To survive a Rule 12(c) motion, the complaint “must contain sufficient factual matter, accepted as true, to state a claim to relief that is plausible on its face.” Hayden v. Paterson, 594 F.3d 150, 160 (2d Cir. 2010). To satisfy this “plausibility” requirement, a complaint must do more than make “[t]hreadbare recitals of the elements of a cause of action.” Ashcroft v. Iqbal, 556 U.S. 662, 678 (2009). Rather, the elements of the cause of action must be supported by well-pleaded facts that permit the court to infer “that the pleader is entitled to relief.” Id. at 679 (quoting Fed.R.Civ.P. 8(a)(2)). And, while the review of a pro se complaint for sufficiency requires “special solicitude,” Hogan, 738 F.3d at 515 (quoting Hill v. Curcione, 657 F.3d 116, 122 (2d Cir. 2011)), the pleadings of these plaintiffs must still “contain factual allegations sufficient to raise a right to relief above the speculative level,” Dawkins v. Gonyea, 646 F.Supp.2d 594, 603 (S.D.N.Y. 2009) (quoting Bell Atlantic Corp. v. Twombly, 550 U.S. 544, 555 (2007)).
DISCUSSION
In a diversity action such as this one, “a federal court . . . must apply the state substantive law that would be applied by its forum state ....” N.A.A.C.P. v. AcuSport, Inc., 271 F.Supp.2d 435, 477 (E.D.N.Y. 2003) “Under New York law, to state a claim for fraud a plaintiff must demonstrate: (1) a misrepresentation or omission of material fact; (2) which the defendant knew to be false; (3) which the defendant made with the intention of inducing reliance; (4) upon which the plaintiff reasonably relied; and (5) which caused injury to the plaintiff.” Solow v. Citigroup, Inc., 507 Fed.Appx. 81, 83 (2d Cir. 2013) (summary order) (quoting Wynn v. AC Rochester, 273 F.3d 153, 156 (2d Cir. 2001)); see also High Tides, LLC v. DeMichele, 88 A.D.3d 954, 957 (2d Dep't 2011). Fraud claims are subject to the heightened pleading standards of Federal Rule of Civil Procedure 9(b), and “a plaintiff must allege facts that give rise to a strong inference of fraudulent intent.” Eaves v. Designs for Fin., Inc., 785 F.Supp.2d 229, 247 (S.D.N.Y. 2011) (internal citations and quotation marks omitted).

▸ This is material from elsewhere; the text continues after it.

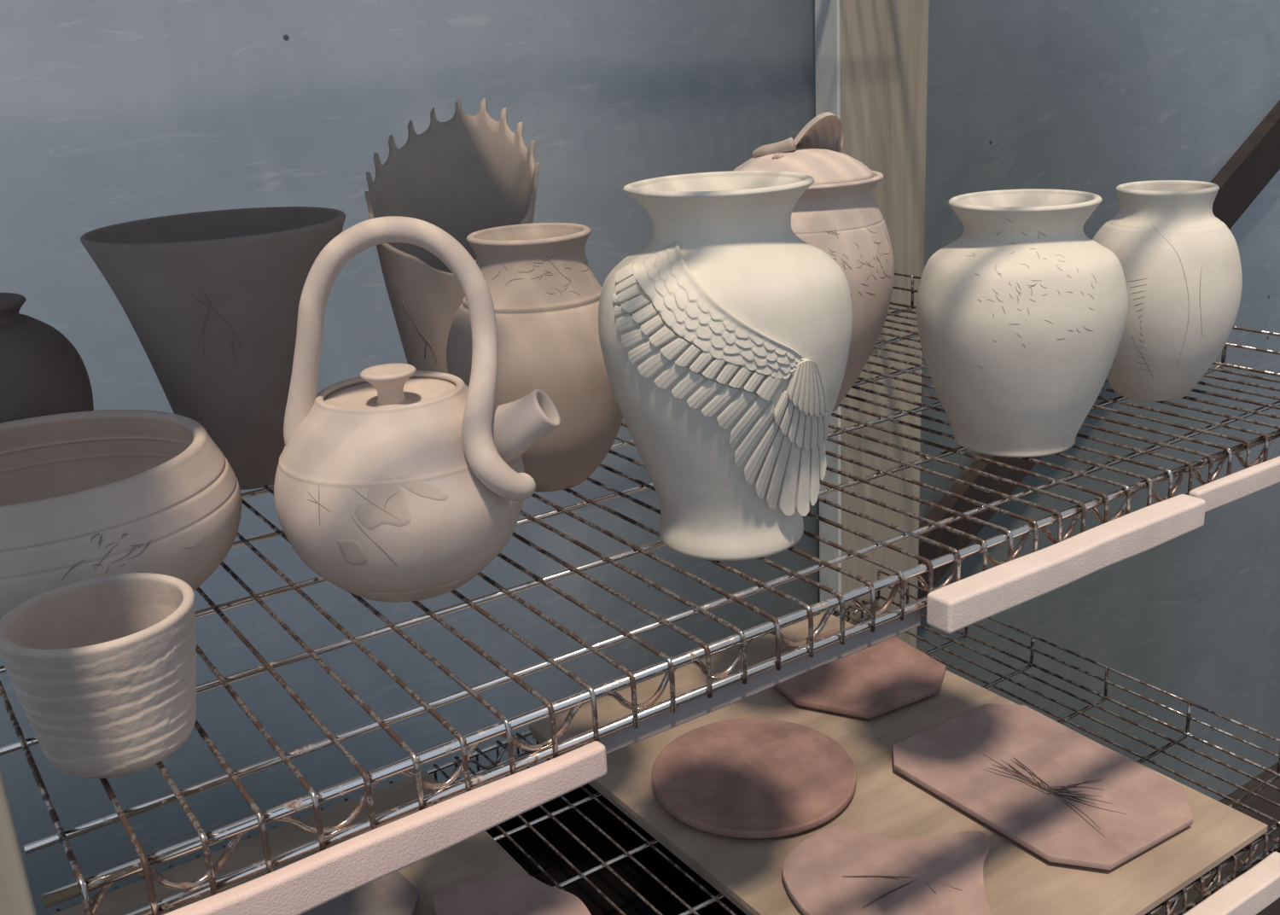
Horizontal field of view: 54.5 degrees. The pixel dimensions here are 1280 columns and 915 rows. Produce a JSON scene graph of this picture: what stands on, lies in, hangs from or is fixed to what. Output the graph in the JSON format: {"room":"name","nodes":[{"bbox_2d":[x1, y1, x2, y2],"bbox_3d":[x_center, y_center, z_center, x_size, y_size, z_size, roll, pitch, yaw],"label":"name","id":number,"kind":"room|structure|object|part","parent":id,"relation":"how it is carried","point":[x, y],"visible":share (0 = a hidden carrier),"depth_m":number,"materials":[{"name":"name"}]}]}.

A. Motions to Dismiss Under Rule 12(c)
The plaintiff has not satisfied Rule 9(b)'s heightened pleading standard. He has not established that the title to the Whitestone Property remained a trust asset, rather than vesting immediately in Doreen Pelczar upon Alfred Pelczar's death, and he has not sufficiently pled damages.
“[A] settlor has the absolute power to provide for the termination of [a] trust upon the happening of any eventuality ....” 106 N.Y. Jur. 2d Trusts § 606. In New York, “[w]hen the purpose for which an express trust is created ceases, the estate of the trustee also ceases.” Id. § 7-2.2. “The effect of the statute is to vest title to real property at once and automatically in the trust remaindermen, without the necessity for any act or intervention by the trustee, and to render it unnecessary for the trustee to make a formal conveyance of the trust realty.” Marie Roucco Fam. Tr. v. Roucco, 40 Misc.3d 1202(A) (Civ. Ct. 2013) (citing 106 N.Y. Jur. 2d Trusts § 618). In other words, “upon termination of a trust, title to any real property held by the trust is immediately vested in the beneficiaries.” Olivieri v. Olivieri, 24 Misc.3d 1201(A) (Sup. Ct. 2009) (citations omitted).
The trust's terms provide that “[u]pon the death of the Grantors, this Trust shall terminate,” and all trust assets, including real property, “shall be paid and distributed . . . [t]o or among any one or more members of a class consisting of beneficiaries of the Grantors . . . as the Grantors may direct and appoint by their Last Will and Testament.” (ECF No. 79-3, Ex. 2 at 5.) Thus, the trust terminated on February 8, 2014, when Albert Pelczar died, and the trust assets were distributed to the beneficiaries that he appointed in his will.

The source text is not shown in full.